TASK STATEMENT: The data below is to be set down again exactly as written.

-=-=-

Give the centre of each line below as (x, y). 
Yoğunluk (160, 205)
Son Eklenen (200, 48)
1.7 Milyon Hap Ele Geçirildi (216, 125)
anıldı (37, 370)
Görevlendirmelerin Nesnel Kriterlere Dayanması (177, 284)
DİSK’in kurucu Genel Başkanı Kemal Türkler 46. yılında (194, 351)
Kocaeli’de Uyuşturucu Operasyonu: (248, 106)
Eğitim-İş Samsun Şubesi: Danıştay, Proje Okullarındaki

-=-=-

OUTPUT OF THE EXERCISE:
Give the centre of each line below as (x, y). 
Yoğunluk (160, 205)
Son Eklenen (200, 48)
1.7 Milyon Hap Ele Geçirildi (216, 125)
anıldı (37, 370)
Görevlendirmelerin Nesnel Kriterlere Dayanması (177, 284)
DİSK’in kurucu Genel Başkanı Kemal Türkler 46. yılında (194, 351)
Kocaeli’de Uyuşturucu Operasyonu: (248, 106)
Eğitim-İş Samsun Şubesi: Danıştay, Proje Okullarındaki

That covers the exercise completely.